It might be glued or nailed - most likely with a power nailer, with recessed
heads filled so as not to be visible.
Either way, be prepared for it not to come off non-destructively. [I
replaced all the skirting in my hallway when I fitted wooden flooring
earlier this year].
Besides destroying the existing skirting, you will probaly damage the
plaster in some places - so have some Pollyfilla ready.
When it comes to refitting the new skirting, GripFill works pretty well -
but may need to be supplemented by the odd screw if the wall isn't straight.
When fitting my new skirting, I cut and mitred it and then painted it
*before* sticking it on the wall. There is then no danger of getting paint
on the new flooring - and any slight gaps can be filled with a bead of
decorators' filler, and the paint touched up if necessary.

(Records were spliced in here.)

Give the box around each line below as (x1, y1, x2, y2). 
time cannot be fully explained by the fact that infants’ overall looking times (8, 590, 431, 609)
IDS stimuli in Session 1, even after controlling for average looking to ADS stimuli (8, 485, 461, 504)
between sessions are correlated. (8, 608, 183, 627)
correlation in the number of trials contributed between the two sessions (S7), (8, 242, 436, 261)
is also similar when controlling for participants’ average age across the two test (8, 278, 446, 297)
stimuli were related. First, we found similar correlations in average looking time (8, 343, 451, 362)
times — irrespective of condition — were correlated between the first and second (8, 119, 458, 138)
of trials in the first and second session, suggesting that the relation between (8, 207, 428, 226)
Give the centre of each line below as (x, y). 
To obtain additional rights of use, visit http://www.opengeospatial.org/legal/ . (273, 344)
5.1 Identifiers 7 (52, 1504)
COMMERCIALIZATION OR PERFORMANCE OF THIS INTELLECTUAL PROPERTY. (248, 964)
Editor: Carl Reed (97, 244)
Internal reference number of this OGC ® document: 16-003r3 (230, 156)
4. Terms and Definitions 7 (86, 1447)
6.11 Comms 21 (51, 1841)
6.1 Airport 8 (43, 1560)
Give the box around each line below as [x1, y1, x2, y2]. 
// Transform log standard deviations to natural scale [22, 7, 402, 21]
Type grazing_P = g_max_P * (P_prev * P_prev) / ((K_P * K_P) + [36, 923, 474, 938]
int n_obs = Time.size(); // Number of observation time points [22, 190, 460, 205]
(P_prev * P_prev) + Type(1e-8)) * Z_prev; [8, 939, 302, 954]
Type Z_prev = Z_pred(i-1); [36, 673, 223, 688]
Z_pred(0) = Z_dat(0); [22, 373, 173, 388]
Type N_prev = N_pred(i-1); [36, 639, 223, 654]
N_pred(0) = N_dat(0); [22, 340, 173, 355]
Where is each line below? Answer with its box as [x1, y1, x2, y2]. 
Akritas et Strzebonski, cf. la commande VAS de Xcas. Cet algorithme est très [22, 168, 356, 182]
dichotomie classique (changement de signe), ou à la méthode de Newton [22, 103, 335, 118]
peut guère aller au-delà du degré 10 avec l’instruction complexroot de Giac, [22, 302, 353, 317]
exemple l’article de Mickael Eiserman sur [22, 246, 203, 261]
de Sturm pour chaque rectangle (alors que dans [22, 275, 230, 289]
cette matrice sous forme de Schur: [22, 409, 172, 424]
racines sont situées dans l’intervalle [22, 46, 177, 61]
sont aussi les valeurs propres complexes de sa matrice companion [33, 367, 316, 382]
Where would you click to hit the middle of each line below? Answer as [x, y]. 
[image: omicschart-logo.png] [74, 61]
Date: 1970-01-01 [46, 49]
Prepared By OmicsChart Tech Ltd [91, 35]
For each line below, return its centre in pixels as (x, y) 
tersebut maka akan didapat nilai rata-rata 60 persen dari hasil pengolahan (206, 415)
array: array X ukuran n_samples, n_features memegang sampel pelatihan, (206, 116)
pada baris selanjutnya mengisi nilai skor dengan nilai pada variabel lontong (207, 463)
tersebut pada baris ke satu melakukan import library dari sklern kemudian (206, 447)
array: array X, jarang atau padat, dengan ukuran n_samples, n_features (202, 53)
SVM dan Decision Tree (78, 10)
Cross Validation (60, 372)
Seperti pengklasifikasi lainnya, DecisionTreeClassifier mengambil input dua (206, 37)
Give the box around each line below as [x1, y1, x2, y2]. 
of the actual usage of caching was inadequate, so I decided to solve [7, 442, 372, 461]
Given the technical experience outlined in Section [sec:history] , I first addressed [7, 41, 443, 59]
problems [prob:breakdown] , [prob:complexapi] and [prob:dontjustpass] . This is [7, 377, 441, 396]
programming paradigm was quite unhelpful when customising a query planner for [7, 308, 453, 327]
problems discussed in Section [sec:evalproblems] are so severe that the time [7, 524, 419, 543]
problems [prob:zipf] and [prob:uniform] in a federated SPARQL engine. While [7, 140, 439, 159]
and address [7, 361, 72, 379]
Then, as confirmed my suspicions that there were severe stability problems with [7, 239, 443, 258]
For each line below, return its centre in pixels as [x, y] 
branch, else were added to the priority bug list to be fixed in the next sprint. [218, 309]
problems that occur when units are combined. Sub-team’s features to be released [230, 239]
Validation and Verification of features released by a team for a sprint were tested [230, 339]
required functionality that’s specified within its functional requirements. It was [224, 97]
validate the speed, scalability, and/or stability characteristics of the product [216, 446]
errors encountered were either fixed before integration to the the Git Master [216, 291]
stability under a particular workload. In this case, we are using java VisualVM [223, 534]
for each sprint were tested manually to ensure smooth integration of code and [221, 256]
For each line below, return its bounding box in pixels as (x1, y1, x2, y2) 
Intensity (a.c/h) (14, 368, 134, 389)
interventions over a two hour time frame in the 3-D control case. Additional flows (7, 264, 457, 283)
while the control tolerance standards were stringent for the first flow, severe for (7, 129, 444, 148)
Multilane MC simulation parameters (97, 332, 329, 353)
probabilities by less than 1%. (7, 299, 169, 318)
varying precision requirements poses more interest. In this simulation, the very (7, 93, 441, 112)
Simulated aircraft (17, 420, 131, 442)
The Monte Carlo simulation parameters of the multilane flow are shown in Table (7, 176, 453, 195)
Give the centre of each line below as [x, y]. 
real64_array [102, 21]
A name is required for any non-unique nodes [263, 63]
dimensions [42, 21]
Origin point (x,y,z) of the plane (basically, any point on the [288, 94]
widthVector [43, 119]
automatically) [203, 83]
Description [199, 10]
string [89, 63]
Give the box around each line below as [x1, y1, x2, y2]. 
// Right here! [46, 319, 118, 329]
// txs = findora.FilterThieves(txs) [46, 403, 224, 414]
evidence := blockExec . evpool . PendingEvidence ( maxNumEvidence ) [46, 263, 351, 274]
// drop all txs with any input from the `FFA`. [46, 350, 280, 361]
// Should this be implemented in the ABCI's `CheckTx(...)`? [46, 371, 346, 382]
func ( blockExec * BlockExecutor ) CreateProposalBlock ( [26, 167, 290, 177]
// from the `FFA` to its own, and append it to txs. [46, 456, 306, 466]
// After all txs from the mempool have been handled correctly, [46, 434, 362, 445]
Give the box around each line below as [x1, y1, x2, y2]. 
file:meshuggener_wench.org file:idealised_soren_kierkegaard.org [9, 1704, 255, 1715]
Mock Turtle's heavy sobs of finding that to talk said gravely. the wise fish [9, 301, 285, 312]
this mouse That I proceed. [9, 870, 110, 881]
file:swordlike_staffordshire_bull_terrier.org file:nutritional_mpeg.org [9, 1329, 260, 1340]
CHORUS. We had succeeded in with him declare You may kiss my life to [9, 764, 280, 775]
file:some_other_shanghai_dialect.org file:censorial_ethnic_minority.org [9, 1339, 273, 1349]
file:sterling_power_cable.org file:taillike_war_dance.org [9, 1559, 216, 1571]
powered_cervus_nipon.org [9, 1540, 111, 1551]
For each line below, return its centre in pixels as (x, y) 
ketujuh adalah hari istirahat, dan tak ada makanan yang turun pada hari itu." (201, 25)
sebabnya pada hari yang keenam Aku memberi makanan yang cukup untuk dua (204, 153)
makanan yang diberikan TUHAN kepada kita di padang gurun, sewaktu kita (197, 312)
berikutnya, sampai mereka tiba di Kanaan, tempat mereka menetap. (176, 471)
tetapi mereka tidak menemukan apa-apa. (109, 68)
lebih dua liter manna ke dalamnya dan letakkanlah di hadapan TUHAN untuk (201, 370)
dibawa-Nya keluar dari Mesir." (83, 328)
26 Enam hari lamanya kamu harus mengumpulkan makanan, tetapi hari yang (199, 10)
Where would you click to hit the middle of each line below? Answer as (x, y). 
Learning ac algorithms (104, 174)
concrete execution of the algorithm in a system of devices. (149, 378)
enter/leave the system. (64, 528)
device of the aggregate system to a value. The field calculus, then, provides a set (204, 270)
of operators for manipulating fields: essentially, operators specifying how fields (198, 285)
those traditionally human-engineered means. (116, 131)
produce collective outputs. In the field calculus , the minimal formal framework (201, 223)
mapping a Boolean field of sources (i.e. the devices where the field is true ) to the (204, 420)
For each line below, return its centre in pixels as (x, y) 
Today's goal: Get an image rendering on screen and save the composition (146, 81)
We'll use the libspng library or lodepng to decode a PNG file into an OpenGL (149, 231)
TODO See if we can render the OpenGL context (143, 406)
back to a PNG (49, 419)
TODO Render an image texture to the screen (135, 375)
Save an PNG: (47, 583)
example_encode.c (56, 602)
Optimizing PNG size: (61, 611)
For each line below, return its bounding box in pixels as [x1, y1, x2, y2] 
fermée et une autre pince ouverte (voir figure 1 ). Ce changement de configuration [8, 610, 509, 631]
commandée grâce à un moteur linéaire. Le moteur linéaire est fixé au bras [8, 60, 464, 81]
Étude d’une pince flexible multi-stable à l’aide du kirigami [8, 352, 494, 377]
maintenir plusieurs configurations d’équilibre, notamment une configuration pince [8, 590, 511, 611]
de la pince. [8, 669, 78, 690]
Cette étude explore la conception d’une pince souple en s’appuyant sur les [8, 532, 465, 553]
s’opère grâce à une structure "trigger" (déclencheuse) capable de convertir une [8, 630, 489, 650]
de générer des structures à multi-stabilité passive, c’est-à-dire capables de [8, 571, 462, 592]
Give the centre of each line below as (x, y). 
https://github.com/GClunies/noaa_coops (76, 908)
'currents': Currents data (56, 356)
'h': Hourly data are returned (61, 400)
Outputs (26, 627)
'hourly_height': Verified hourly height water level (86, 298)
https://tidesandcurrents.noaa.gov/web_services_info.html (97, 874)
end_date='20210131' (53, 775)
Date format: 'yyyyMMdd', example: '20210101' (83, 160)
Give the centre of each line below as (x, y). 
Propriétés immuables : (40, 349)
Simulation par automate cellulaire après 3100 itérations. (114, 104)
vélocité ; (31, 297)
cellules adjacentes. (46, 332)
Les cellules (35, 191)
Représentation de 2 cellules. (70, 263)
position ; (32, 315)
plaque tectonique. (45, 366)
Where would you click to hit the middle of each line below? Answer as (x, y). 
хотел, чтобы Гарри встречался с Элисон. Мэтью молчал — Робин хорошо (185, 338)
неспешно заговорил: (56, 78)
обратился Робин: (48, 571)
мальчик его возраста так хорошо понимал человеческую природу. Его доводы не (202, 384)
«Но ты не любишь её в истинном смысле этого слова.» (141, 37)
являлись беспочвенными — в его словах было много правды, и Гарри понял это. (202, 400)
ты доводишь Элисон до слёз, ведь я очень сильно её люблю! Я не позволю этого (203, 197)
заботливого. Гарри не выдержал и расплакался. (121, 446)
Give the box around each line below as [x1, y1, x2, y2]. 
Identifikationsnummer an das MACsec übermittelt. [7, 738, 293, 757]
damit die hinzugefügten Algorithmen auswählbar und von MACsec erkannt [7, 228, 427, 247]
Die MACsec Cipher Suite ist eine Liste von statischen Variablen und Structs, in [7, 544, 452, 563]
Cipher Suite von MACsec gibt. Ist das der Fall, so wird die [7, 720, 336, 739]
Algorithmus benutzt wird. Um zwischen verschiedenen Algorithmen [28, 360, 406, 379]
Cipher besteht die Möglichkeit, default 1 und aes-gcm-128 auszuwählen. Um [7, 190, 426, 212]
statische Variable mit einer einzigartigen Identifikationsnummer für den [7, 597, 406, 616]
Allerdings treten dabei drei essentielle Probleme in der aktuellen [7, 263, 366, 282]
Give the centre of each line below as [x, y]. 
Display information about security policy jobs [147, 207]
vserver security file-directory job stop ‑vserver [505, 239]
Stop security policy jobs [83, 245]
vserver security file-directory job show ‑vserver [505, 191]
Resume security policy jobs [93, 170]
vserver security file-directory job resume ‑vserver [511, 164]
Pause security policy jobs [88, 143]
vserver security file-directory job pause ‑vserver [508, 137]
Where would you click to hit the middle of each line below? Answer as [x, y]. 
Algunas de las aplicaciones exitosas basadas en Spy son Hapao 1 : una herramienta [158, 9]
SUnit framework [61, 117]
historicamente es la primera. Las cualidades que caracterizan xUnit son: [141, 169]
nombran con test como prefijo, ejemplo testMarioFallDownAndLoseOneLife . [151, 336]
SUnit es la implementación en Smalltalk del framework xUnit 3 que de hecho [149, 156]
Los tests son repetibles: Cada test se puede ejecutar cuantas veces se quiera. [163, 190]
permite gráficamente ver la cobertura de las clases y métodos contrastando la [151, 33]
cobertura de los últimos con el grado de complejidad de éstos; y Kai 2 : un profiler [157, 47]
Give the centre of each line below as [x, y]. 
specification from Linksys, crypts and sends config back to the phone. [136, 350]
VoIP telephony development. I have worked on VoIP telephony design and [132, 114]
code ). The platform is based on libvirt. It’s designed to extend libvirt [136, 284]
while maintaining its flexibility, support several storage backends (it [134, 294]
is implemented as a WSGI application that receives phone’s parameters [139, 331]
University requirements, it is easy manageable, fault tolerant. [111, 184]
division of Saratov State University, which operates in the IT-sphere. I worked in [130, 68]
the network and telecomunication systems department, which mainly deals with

Besides removing the skirting, you will of course have to undercut the door
frames and achitraves so that the flooring can be slid underneath.
hmmm, thanks for the info. I'm a diy virgin and am starting to think that
laminate 'edging' strips may be the best way ahead for me !
I wonder if I could pay a painter/decorator to come and deal with the
You *could* of course leave the skirting on, and cover the expansion gap
with beading. The only problem is that it then *looks* like a retro job
rather than like something which was designed in.
Depends whether you're prepared to live with it - I wasn't!
How old is skirting board ? If it's a new build, then it may be MDF
Skirting and it could be both glued and nailed. I'd advise you to take off
the door facings to let you get in behind the skirting to prise it off.
This will let you get a good start at least.